Comments on Item Selection Procedures

Published Online:https://doi.org/10.1027/1015-5759/a000196

Over the last 12 months I have had the pleasure to read some extraordinarily good papers that were submitted to the European Journal of Psychological Assessment. Oftentimes, my overly positive impression was mirrored by the reviews obtained for these papers. However, sometimes the submissions are not only impressive and sound; sometimes the potential of a paper is visible but buried beneath methodological and analytical problems. From time to time I would like to use the editorial pages and provide an overview of issues often raised by reviewers and used as reasons to criticize or even reject a submission. My goal is to patronize; rather, my aim is to address some reoccurring issues in the hopes of eliminating them in the future and thereby improving the journal’s overall quality. In this Editorial I want to focus on the process of item selection.

To Explore or to Confirm?

Using modern software, it has become fairly easy to test the factorial validity of a measure. In fact, as the study by Alonso-Arbiol and van de Vijver (2010) shows, 40% of the papers published between 2005 and 2009 reported findings from a factor analysis. My personal impression is that this number has not decreased since then. Of course, factorial validity is important, and such findings are of interest to both researchers and practitioners. When a new measure is introduced or an existing one adapted, factor analysis is sometimes used to select items. The first important question here is always whether an exploratory or confirmatory approach is used. In general, exploratory factor analyses (EFA) are used when the number of factors within a measure is unknown. Also, the allocation of items to factors needs to be determined. Thus, EFA is appropriate when little is known about a measure (Mussel, Spengler, Litman, & Schuler, 2012). In most cases, however, there is a clear idea about the number of factors as well as the relationships between factors and items. Then it is more appropriate to employ a confirmatory approach to test these assumptions. Schulze and Roberts (2006) showed how item selection can be done within a confirmatory factor analytical approach. My impression is that many reviewers have grown impatient with the incorrect use of factor analytical methods, leading to outright rejections or at least considerable revision requests. Thus, choosing the right factor analysis might save both authors and reviewers a lot of trouble. Gorsuch (1997) gives an excellent introduction to the issue of EFA and item analysis which also covers issues not addressed here, e.g., rotation method, principal component analysis, etc.

To Keep or to Eliminate?

Regardless of the analytical approach used, reviewers regularly mention certain issues when it comes to item selection.

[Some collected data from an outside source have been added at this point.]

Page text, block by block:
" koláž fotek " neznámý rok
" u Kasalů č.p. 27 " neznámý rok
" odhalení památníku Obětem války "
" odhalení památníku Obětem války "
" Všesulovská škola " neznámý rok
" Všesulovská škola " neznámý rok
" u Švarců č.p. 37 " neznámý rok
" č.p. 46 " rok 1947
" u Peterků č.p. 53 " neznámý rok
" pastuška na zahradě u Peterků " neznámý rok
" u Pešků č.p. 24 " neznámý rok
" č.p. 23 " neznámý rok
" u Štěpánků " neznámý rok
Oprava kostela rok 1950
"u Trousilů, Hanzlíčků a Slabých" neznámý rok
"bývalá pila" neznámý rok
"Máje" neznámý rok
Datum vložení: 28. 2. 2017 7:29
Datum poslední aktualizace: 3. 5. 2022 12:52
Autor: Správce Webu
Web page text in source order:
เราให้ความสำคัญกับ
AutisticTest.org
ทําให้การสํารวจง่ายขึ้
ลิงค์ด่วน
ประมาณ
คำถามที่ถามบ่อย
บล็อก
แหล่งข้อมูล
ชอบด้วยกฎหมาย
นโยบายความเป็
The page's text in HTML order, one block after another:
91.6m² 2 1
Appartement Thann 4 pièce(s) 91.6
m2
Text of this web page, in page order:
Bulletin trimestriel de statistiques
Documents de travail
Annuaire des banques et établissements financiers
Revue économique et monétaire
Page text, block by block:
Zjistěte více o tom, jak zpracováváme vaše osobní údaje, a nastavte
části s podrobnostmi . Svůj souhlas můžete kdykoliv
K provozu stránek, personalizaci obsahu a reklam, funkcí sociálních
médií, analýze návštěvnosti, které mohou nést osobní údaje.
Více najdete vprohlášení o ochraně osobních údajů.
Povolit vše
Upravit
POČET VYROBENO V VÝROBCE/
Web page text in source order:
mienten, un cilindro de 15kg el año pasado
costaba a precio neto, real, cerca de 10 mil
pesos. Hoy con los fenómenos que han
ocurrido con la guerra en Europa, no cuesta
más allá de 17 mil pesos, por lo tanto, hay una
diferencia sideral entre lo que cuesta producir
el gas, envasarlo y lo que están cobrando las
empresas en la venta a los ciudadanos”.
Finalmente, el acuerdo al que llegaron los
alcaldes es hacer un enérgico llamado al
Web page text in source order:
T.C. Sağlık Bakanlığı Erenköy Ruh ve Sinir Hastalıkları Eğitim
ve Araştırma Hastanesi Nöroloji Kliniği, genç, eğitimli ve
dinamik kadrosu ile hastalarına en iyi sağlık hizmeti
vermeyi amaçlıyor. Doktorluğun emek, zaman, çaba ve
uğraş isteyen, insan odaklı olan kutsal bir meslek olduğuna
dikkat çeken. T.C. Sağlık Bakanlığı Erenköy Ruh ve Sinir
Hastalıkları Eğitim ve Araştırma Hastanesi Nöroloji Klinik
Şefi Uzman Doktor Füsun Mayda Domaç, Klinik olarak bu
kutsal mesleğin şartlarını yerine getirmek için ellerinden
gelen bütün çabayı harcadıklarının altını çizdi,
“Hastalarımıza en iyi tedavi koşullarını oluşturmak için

The most critical remark is that authors often select items solely on the basis of statistical grounds. Decision rules like item discrimination rules <.x or factor loadings <.y are a safe way to attract reviewer critique. Such decision rules are useless if the authors do not state the aim of the measure initially in focus. But why is that?

Let us assume that a new measure is introduced to be used in a clinical setting as a screening instrument for a specific, potentially pathological trait. Thus, the aim might be to describe the trait standing for persons with a subclinical value. However, it is also necessary to identify those testtakers with clinically relevant trait standings. Thus, the items need to cover a wide range of trait values. To this end, item difficulties need to vary, and item distributions will also vary. These differences in item difficulties or item distributions might potentially lead to low loadings or low item total discriminations for those items with extreme difficulties and/or deviating item distributions. Gorusch (1997) wrote:

To measure all variations of a construct well it is necessary to have items with means that vary across values of the response range. The items with means at the extremes usually have skewed distributions. The skewed distributions impact the correlations because a correlation can only be high and positive if the two items being correlated have the same distributions. Different distributions among the items, therefore, reduce the correlations among the items. (p. 538)

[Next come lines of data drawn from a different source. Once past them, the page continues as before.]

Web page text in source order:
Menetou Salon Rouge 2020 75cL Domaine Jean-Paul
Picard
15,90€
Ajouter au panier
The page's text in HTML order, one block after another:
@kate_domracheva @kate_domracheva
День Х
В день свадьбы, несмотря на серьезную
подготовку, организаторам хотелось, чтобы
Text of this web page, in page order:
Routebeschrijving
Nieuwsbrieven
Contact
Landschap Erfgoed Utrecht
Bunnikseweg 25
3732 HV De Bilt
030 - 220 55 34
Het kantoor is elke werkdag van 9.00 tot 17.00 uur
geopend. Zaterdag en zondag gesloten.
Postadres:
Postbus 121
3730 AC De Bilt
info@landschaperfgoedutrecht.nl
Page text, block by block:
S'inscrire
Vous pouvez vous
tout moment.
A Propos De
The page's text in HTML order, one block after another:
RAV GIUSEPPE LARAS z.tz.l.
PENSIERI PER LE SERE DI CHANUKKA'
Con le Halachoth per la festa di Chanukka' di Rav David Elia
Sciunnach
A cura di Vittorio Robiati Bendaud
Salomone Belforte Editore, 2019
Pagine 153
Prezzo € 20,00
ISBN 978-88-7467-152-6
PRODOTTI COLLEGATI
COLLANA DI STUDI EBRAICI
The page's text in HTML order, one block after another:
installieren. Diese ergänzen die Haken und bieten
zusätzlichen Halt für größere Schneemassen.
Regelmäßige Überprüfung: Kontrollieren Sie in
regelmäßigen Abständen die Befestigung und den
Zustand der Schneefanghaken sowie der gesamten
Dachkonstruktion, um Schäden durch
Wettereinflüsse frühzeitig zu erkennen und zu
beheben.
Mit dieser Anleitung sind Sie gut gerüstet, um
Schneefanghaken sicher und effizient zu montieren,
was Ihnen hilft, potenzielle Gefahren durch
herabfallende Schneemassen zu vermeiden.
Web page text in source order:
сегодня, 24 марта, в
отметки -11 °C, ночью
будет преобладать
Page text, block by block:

Thus, authors who only applying statistical cutoffs run the risk of eliminating exactly those items that are needed to fulfill the measurement aim, i.e., to screen out testtakers with high trait values.

Reviewers repeatedly request authors to first clearly state the measurement aims of the instrument in focus. Only then it is possible to formulate an item selection strategy that ensures reaching this aim while also maintaining a good psychometric quality. Obviously, such strategies require more than the application of a simple parameter cutoff. Authors need to pay attention to the actual purpose of a specific item and the consequences this might have for item difficulty and distribution.

To Know or Not to Know?

Reviewers often also remark on missing item analyses judged as fundamental to ensuring an instrument’s usability. The number one issue raised by reviewers is whether the items formulated are actually understood by the testtakers. Answers to this question often require the application of qualitative techniques such as think-aloud studies or cognitive surveys. These approaches request a sample from the envisioned population to work on the instrument while uttering their thoughts aloud (Krosnick, 1999). The idea is that problems in item and instruction understanding can be spotted and summarily corrected before collecting larger data sets needed for statistical analyses (Willis, Royston, & Bercini, 1991). Moreover, these techniques can also be used to analyze the answer process itself (Robie, Brown, & Beaty, 2007; Ziegler, 2011).

Finally, another issue that reviewers often bring up when commenting on item-selection procedures is the modality of an item. Authors usually report item difficulties and standard deviations, sometimes skewness and curtosis, but very rarely proper information regarding the provided modality. Usually, it is assumed that the analyzed items only have one maximum. However, it is not unusual that items are bimodal. This phenomenon can occur if an item is phrased ambiguously. An example I always use is: “I like singing and dancing.” The consequence of such ambiguous items sometimes is that one part of the sample only rates one aspect (singing) while the other focuses on the second aspect (dancing) and a final part rates both. The resulting item distribution then often has two or more modi – which do not represent important subgroups regarding the measured trait, but more likely represent subgroups with different item understandings. Without specific information regarding the item distribution modality, these problems in item understanding go unnoticed.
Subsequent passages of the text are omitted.